> Exercise goal
Beginning with the line that contains "you specify that" in the material below, print each line exactly until the line that contains "instance, when the subject" has been printed, then stop.
··· Material to process ···
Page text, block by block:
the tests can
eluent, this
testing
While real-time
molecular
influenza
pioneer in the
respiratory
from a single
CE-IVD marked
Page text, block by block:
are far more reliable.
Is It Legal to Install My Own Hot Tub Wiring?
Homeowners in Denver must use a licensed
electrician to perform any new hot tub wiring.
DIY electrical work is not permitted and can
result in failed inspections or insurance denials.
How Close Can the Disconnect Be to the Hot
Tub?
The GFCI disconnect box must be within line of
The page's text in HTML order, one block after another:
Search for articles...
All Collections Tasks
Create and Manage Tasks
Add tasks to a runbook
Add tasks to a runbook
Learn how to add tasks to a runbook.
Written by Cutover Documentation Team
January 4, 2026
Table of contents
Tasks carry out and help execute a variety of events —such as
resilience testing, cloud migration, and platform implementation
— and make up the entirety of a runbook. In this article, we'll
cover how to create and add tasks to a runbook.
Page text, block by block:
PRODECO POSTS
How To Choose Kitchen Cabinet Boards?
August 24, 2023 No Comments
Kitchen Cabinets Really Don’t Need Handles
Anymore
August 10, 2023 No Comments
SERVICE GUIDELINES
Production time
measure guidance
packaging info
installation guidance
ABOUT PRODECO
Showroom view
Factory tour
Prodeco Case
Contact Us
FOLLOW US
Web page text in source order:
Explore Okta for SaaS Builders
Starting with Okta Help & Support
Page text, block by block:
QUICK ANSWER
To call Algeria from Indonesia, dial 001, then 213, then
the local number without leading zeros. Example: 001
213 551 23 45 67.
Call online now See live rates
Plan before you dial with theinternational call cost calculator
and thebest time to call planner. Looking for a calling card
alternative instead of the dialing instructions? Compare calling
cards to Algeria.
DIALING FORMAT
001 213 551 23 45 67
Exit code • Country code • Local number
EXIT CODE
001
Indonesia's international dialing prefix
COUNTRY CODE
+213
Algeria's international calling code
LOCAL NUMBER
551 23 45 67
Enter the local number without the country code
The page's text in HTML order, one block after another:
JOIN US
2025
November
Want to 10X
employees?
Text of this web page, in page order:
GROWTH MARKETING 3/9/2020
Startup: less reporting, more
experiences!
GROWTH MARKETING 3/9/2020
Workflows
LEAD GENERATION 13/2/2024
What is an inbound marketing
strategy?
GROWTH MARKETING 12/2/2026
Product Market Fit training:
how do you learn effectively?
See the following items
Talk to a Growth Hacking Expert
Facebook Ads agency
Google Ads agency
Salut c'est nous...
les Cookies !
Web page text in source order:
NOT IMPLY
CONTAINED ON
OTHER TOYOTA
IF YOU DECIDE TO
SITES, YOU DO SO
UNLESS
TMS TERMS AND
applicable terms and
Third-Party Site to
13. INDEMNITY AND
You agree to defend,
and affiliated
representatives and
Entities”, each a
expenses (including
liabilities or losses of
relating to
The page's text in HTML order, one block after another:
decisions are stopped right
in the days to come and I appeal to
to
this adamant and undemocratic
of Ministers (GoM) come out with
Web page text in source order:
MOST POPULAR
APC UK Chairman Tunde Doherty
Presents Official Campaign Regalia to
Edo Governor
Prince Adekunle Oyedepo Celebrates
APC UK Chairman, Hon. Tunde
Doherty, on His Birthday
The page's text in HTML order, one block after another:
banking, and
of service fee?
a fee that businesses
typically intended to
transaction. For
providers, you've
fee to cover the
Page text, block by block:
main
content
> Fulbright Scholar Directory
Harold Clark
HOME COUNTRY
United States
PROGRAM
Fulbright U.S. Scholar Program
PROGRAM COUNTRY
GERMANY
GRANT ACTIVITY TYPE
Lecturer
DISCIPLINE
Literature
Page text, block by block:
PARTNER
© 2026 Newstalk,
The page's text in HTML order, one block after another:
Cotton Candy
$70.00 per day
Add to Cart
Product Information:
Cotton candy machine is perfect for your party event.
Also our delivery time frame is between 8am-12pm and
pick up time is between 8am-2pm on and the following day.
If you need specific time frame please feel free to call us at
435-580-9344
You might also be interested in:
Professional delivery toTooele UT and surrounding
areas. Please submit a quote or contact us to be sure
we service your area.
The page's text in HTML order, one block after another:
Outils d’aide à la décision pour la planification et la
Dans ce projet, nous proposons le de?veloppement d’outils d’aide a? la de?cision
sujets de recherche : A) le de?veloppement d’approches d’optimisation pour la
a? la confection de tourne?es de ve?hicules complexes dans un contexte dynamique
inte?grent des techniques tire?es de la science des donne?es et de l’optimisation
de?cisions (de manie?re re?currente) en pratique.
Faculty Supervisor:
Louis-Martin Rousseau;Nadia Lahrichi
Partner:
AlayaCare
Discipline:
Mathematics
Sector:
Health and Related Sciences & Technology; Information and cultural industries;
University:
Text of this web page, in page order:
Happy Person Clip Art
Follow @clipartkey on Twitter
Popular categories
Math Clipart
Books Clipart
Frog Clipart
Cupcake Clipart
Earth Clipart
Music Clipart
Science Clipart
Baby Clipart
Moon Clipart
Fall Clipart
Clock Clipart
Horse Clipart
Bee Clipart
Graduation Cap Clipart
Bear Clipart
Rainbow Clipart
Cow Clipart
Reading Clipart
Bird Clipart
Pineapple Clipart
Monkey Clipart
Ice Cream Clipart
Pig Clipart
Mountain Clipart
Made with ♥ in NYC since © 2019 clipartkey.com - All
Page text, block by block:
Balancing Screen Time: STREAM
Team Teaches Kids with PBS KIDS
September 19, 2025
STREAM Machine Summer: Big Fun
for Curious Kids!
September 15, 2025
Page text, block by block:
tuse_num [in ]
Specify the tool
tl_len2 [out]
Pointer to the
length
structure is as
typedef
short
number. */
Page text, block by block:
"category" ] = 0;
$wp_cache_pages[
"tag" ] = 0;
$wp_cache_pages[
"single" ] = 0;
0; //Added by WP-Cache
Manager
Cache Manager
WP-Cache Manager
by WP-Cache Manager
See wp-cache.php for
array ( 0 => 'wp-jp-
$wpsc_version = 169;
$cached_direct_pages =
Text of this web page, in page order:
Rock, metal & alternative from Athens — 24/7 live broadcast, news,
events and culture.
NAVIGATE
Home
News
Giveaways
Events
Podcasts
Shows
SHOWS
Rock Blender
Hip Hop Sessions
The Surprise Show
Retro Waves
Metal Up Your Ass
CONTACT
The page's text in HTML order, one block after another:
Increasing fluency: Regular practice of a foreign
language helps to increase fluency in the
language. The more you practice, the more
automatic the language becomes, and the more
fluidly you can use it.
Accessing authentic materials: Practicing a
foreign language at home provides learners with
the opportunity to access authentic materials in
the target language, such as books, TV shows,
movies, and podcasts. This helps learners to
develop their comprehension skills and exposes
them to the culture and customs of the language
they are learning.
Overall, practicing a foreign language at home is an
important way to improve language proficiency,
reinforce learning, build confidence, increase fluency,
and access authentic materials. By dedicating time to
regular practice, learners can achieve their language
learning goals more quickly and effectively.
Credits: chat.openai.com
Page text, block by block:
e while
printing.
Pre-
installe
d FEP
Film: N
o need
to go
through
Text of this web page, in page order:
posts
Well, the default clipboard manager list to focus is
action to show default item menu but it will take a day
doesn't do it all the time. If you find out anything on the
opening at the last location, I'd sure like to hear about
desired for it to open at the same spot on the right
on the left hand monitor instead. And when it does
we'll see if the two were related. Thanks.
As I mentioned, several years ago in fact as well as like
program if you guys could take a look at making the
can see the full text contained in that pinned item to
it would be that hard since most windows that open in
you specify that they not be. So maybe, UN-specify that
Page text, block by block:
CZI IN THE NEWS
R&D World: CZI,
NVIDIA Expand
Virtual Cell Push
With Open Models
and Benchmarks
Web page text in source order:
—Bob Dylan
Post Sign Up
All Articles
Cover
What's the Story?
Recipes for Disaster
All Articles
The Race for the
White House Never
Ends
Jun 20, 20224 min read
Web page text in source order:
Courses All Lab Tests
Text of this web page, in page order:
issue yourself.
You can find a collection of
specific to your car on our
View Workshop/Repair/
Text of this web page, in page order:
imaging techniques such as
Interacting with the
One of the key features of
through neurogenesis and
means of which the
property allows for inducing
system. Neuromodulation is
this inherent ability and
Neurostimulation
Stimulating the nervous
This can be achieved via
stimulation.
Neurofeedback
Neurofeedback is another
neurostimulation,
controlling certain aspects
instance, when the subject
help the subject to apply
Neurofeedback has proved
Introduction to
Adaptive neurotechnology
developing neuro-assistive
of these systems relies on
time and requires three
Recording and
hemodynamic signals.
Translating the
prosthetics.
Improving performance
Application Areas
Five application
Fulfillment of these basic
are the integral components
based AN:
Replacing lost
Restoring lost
···
> Response to the exercise
you specify that they not be. So maybe, UN-specify that
Page text, block by block:
CZI IN THE NEWS
R&D World: CZI,
NVIDIA Expand
Virtual Cell Push
With Open Models
and Benchmarks
Web page text in source order:
—Bob Dylan
Post Sign Up
All Articles
Cover
What's the Story?
Recipes for Disaster
All Articles
The Race for the
White House Never
Ends
Jun 20, 20224 min read
Web page text in source order:
Courses All Lab Tests
Text of this web page, in page order:
issue yourself.
You can find a collection of
specific to your car on our
View Workshop/Repair/
Text of this web page, in page order:
imaging techniques such as
Interacting with the
One of the key features of
through neurogenesis and
means of which the
property allows for inducing
system. Neuromodulation is
this inherent ability and
Neurostimulation
Stimulating the nervous
This can be achieved via
stimulation.
Neurofeedback
Neurofeedback is another
neurostimulation,
controlling certain aspects
instance, when the subject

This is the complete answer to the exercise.